*EXTRACTED RECORDS*.
··········

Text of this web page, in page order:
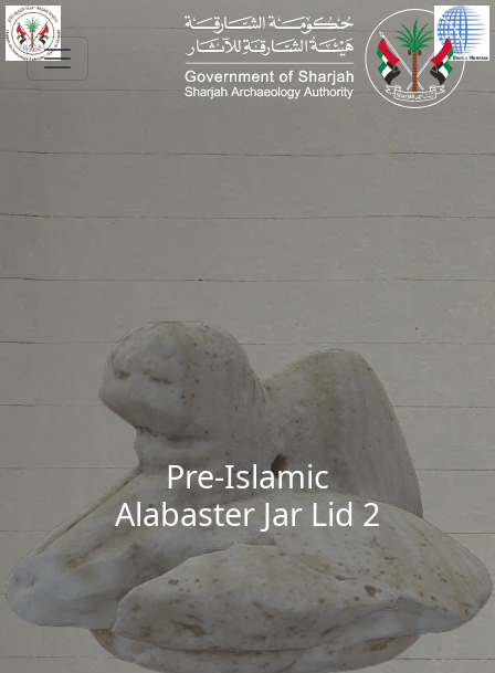
Skip to main content
Pre-Islamic
Alabaster Jar Lid 2
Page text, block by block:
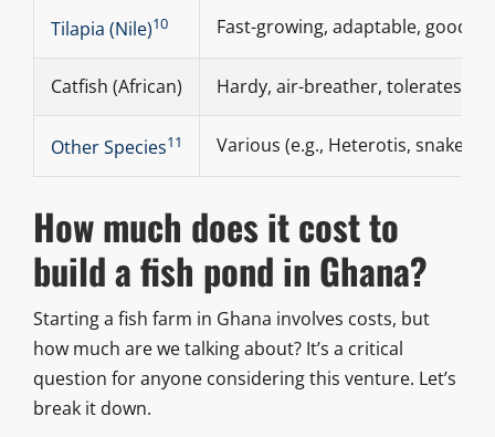
Tilapia (Nile)10 Fast-growing, adaptable, good
Catfish (African) Hardy, air-breather, tolerates
Other Species11 Various (e.g., Heterotis,
How much does it cost to
build a fish pond in Ghana?
Starting a fish farm in Ghana involves costs, but
how much are we talking about? It’s a critical
question for anyone considering this venture. Let’s
break it down.
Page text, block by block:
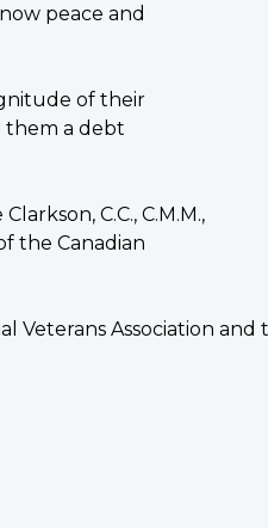
peace and
of their
them a debt
C.C., C.M.M.,
the Canadian
Veterans Association and
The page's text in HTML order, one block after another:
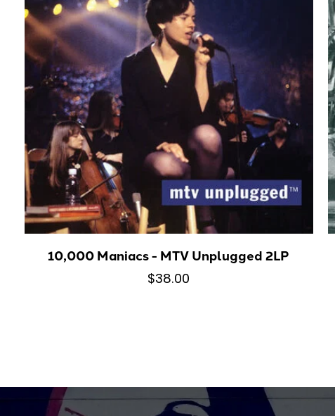
10,000 Maniacs - MTV Unplugged 2LP
$38.00
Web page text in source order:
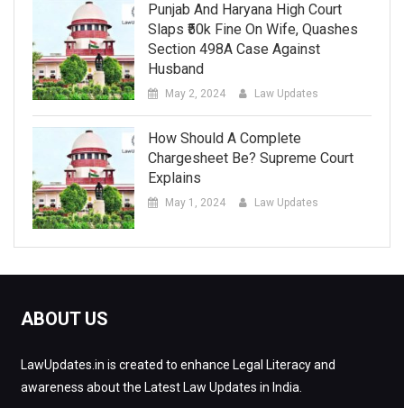
Punjab And Haryana High Court
Slaps ₹50k Fine On Wife, Quashes
Section 498A Case Against
Husband
May 2, 2024 Law Updates
How Should A Complete
Chargesheet Be? Supreme Court
Explains
May 1, 2024 Law Updates
ABOUT US
LawUpdates.in is created to enhance Legal Literacy and
awareness about the Latest Law Updates in India.
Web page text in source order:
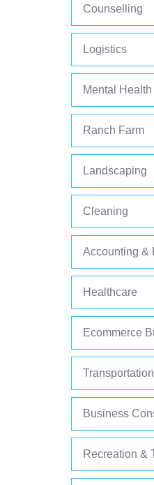
Counselling
Logistics
Mental Health
Ranch Farm
Landscaping
Cleaning
Accounting &
Healthcare
Ecommerce
Business
Recreation &
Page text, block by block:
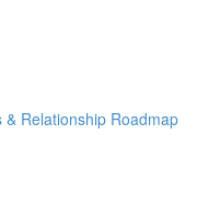
Relationship Roadmap
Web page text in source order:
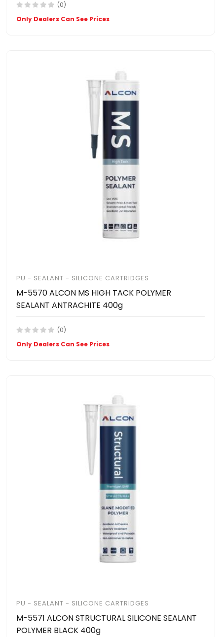
(0)
Only Dealers Can See Prices
PU - SEALANT - SILICONE CARTRIDGES
M-5570 ALCON MS HIGH TACK POLYMER
SEALANT ANTRACHITE 400g
(0)
Only Dealers Can See Prices
PU - SEALANT - SILICONE CARTRIDGES
M-5571 ALCON STRUCTURAL SILICONE SEALANT
POLYMER BLACK 400g
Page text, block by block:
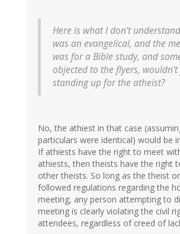
Here is what I don't
was an evangelical, and the
was for a Bible study, and
objected to the flyers, wouldn't
standing up for the atheist?
No, the athiest in that case
particulars were identical) would be
If athiests have the right to meet
athiests, then theists have the right
other theists. So long as the theist
followed regulations regarding the
meeting, any person attempting to
meeting is clearly violating the civil
attendees, regardless of creed of
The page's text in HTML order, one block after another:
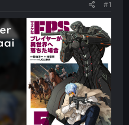
#1
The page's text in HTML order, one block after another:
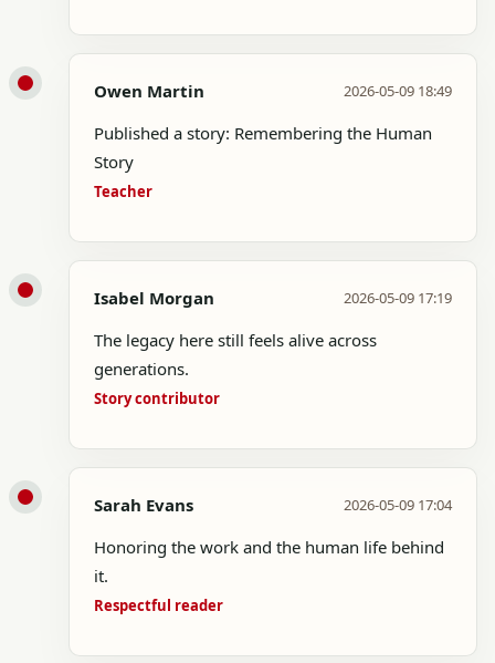
Owen Martin 2026-05-09 18:49
Published a story: Remembering the Human
Story
Teacher
Isabel Morgan 2026-05-09 17:19
The legacy here still feels alive across
generations.
Story contributor
Sarah Evans 2026-05-09 17:04
Honoring the work and the human life behind
it.
Respectful reader
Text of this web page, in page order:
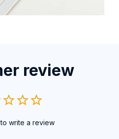
review
write a review
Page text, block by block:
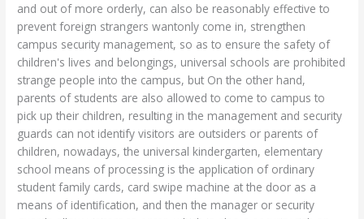
and out of more orderly, can also be reasonably effective to
prevent foreign strangers wantonly come in, strengthen
campus security management, so as to ensure the safety of
children's lives and belongings, universal schools are prohibited
strange people into the campus, but On the other hand,
parents of students are also allowed to come to campus to
pick up their children, resulting in the management and security
guards can not identify visitors are outsiders or parents of
children, nowadays, the universal kindergarten, elementary
school means of processing is the application of ordinary
student family cards, card swipe machine at the door as a
means of identification, and then the manager or security
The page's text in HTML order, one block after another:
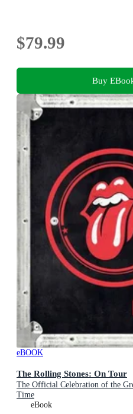
$79.99
Buy
eBOOK
The Rolling Stones: On Tour
The Official Celebration of the
Time
eBook
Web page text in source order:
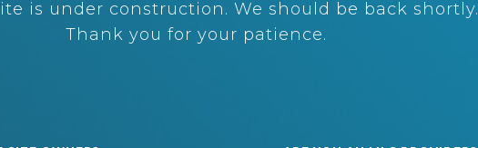
is under construction. We should be back shortly.
Thank you for your patience.
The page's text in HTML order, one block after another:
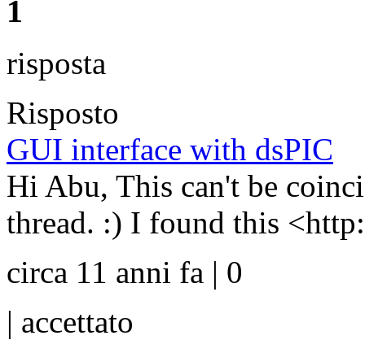
1
risposta
Risposto
GUI interface with dsPIC
Hi Abu, This can't be
thread. :) I found this
circa 11 anni fa | 0
| accettato
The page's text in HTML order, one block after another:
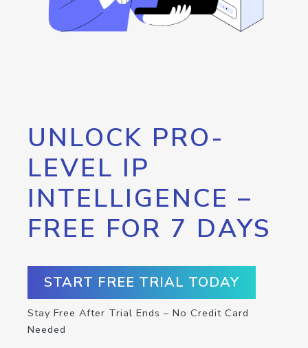
UNLOCK PRO-
LEVEL IP
INTELLIGENCE –
FREE FOR 7 DAYS
START FREE TRIAL TODAY
Stay Free After Trial Ends – No Credit Card
Needed
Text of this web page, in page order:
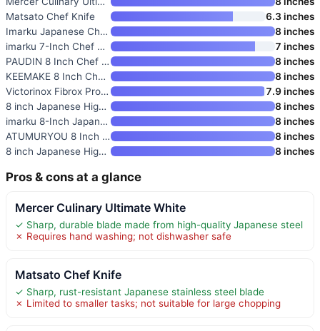
Matsato Chef Knife
6.3 inches
Imarku Japanese Chef Knife
8 inches
imarku 7-Inch Chef Knife
7 inches
PAUDIN 8 Inch Chef Knife
8 inches
KEEMAKE 8 Inch Chef Knife
8 inches
Victorinox Fibrox Pro 8 Inch C
7.9 inches
8 inch Japanese High Carbon St
8 inches
imarku 8-Inch Japanese Chef Kn
8 inches
ATUMURYOU 8 Inch Japanese Chef
8 inches
8 inch Japanese High Carbon St
8 inches
Pros & cons at a glance
Mercer Culinary Ultimate White
✓ Sharp, durable blade made from high-quality Japanese steel
✗ Requires hand washing; not dishwasher safe
Matsato Chef Knife
✓ Sharp, rust-resistant Japanese stainless steel blade
✗ Limited to smaller tasks; not suitable for large chopping
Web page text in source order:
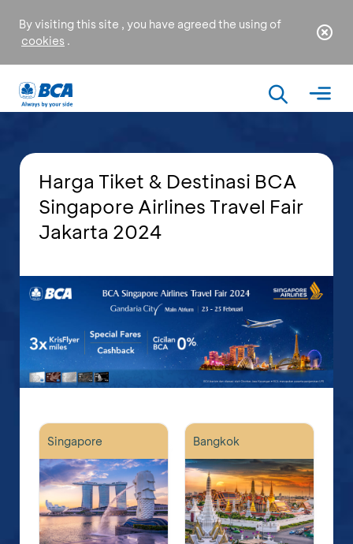
By visiting this site , you have agreed the using of
cookies .
Harga Tiket & Destinasi BCA
Singapore Airlines Travel Fair
Jakarta 2024
Singapore Bangkok
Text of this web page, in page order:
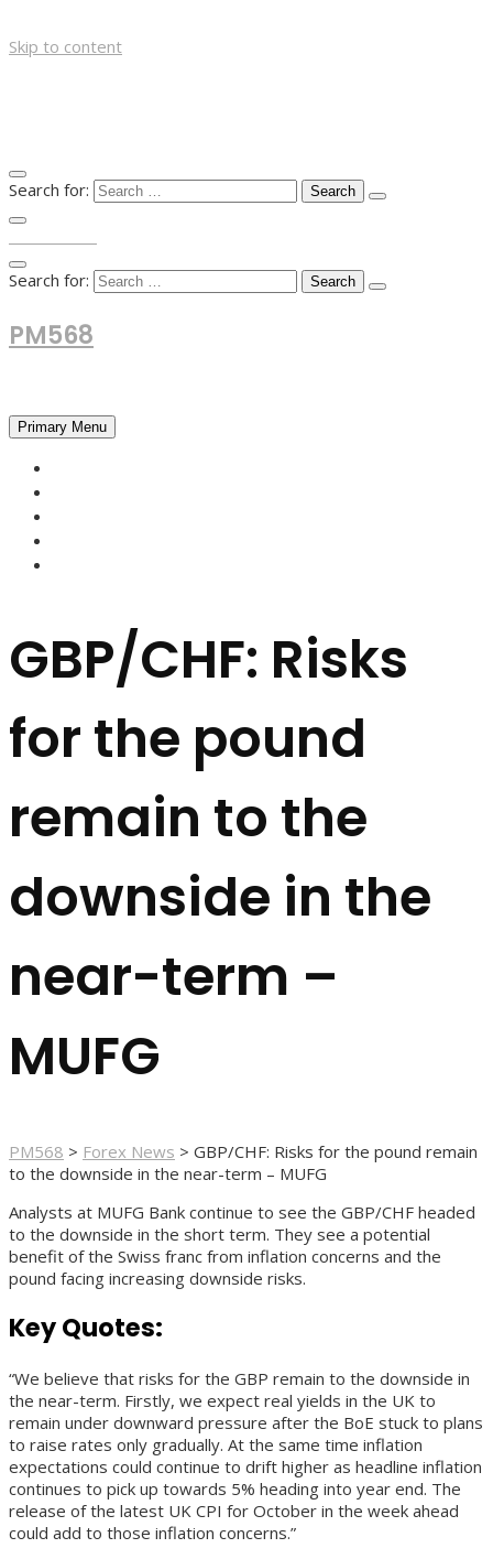
Skip to content
Search for:
Search for:
PM568
Primary Menu
GBP/CHF: Risks
for the pound
remain to the
downside in the
near-term –
MUFG
PM568 > Forex News > GBP/CHF: Risks for the pound remain
to the downside in the near-term – MUFG
Analysts at MUFG Bank continue to see the GBP/CHF headed
to the downside in the short term. They see a potential
benefit of the Swiss franc from inflation concerns and the
pound facing increasing downside risks.
Key Quotes:
“We believe that risks for the GBP remain to the downside in
the near-term. Firstly, we expect real yields in the UK to
remain under downward pressure after the BoE stuck to plans
to raise rates only gradually. At the same time inflation
expectations could continue to drift higher as headline inflation
continues to pick up towards 5% heading into year end. The
release of the latest UK CPI for October in the week ahead
could add to those inflation concerns.”

··········

*TASK DETAILS*. What you return should match the material line for line, with the images removed.

*TASK OUTPUT*.
Text of this web page, in page order:
Skip to main content
Pre-Islamic
Alabaster Jar Lid 2
Page text, block by block:
Tilapia (Nile)10 Fast-growing, adaptable, good
Catfish (African) Hardy, air-breather, tolerates
Other Species11 Various (e.g., Heterotis,
How much does it cost to
build a fish pond in Ghana?
Starting a fish farm in Ghana involves costs, but
how much are we talking about? It’s a critical
question for anyone considering this venture. Let’s
break it down.
Page text, block by block:
peace and
of their
them a debt
C.C., C.M.M.,
the Canadian
Veterans Association and
The page's text in HTML order, one block after another:
10,000 Maniacs - MTV Unplugged 2LP
$38.00
Web page text in source order:
Punjab And Haryana High Court
Slaps ₹50k Fine On Wife, Quashes
Section 498A Case Against
Husband
May 2, 2024 Law Updates
How Should A Complete
Chargesheet Be? Supreme Court
Explains
May 1, 2024 Law Updates
ABOUT US
LawUpdates.in is created to enhance Legal Literacy and
awareness about the Latest Law Updates in India.
Web page text in source order:
Counselling
Logistics
Mental Health
Ranch Farm
Landscaping
Cleaning
Accounting &
Healthcare
Ecommerce
Business
Recreation &
Page text, block by block:
Relationship Roadmap
Web page text in source order:
(0)
Only Dealers Can See Prices
PU - SEALANT - SILICONE CARTRIDGES
M-5570 ALCON MS HIGH TACK POLYMER
SEALANT ANTRACHITE 400g
(0)
Only Dealers Can See Prices
PU - SEALANT - SILICONE CARTRIDGES
M-5571 ALCON STRUCTURAL SILICONE SEALANT
POLYMER BLACK 400g
Page text, block by block:
Here is what I don't
was an evangelical, and the
was for a Bible study, and
objected to the flyers, wouldn't
standing up for the atheist?
No, the athiest in that case
particulars were identical) would be
If athiests have the right to meet
athiests, then theists have the right
other theists. So long as the theist
followed regulations regarding the
meeting, any person attempting to
meeting is clearly violating the civil
attendees, regardless of creed of
The page's text in HTML order, one block after another:
#1
The page's text in HTML order, one block after another:
Owen Martin 2026-05-09 18:49
Published a story: Remembering the Human
Story
Teacher
Isabel Morgan 2026-05-09 17:19
The legacy here still feels alive across
generations.
Story contributor
Sarah Evans 2026-05-09 17:04
Honoring the work and the human life behind
it.
Respectful reader
Text of this web page, in page order:
review
write a review
Page text, block by block:
and out of more orderly, can also be reasonably effective to
prevent foreign strangers wantonly come in, strengthen
campus security management, so as to ensure the safety of
children's lives and belongings, universal schools are prohibited
strange people into the campus, but On the other hand,
parents of students are also allowed to come to campus to
pick up their children, resulting in the management and security
guards can not identify visitors are outsiders or parents of
children, nowadays, the universal kindergarten, elementary
school means of processing is the application of ordinary
student family cards, card swipe machine at the door as a
means of identification, and then the manager or security
The page's text in HTML order, one block after another:
$79.99
Buy
eBOOK
The Rolling Stones: On Tour
The Official Celebration of the
Time
eBook
Web page text in source order:
is under construction. We should be back shortly.
Thank you for your patience.
The page's text in HTML order, one block after another:
1
risposta
Risposto
GUI interface with dsPIC
Hi Abu, This can't be
thread. :) I found this
circa 11 anni fa | 0
| accettato
The page's text in HTML order, one block after another:
UNLOCK PRO-
LEVEL IP
INTELLIGENCE –
FREE FOR 7 DAYS
START FREE TRIAL TODAY
Stay Free After Trial Ends – No Credit Card
Needed
Text of this web page, in page order:
Matsato Chef Knife
6.3 inches
Imarku Japanese Chef Knife
8 inches
imarku 7-Inch Chef Knife
7 inches
PAUDIN 8 Inch Chef Knife
8 inches
KEEMAKE 8 Inch Chef Knife
8 inches
Victorinox Fibrox Pro 8 Inch C
7.9 inches
8 inch Japanese High Carbon St
8 inches
imarku 8-Inch Japanese Chef Kn
8 inches
ATUMURYOU 8 Inch Japanese Chef
8 inches
8 inch Japanese High Carbon St
8 inches
Pros & cons at a glance
Mercer Culinary Ultimate White
✓ Sharp, durable blade made from high-quality Japanese steel
✗ Requires hand washing; not dishwasher safe
Matsato Chef Knife
✓ Sharp, rust-resistant Japanese stainless steel blade
✗ Limited to smaller tasks; not suitable for large chopping
Web page text in source order:
By visiting this site , you have agreed the using of
cookies .
Harga Tiket & Destinasi BCA
Singapore Airlines Travel Fair
Jakarta 2024
Singapore Bangkok
Text of this web page, in page order:
Skip to content
Search for:
Search for:
PM568
Primary Menu
GBP/CHF: Risks
for the pound
remain to the
downside in the
near-term –
MUFG
PM568 > Forex News > GBP/CHF: Risks for the pound remain
to the downside in the near-term – MUFG
Analysts at MUFG Bank continue to see the GBP/CHF headed
to the downside in the short term. They see a potential
benefit of the Swiss franc from inflation concerns and the
pound facing increasing downside risks.
Key Quotes:
“We believe that risks for the GBP remain to the downside in
the near-term. Firstly, we expect real yields in the UK to
remain under downward pressure after the BoE stuck to plans
to raise rates only gradually. At the same time inflation
expectations could continue to drift higher as headline inflation
continues to pick up towards 5% heading into year end. The
release of the latest UK CPI for October in the week ahead
could add to those inflation concerns.”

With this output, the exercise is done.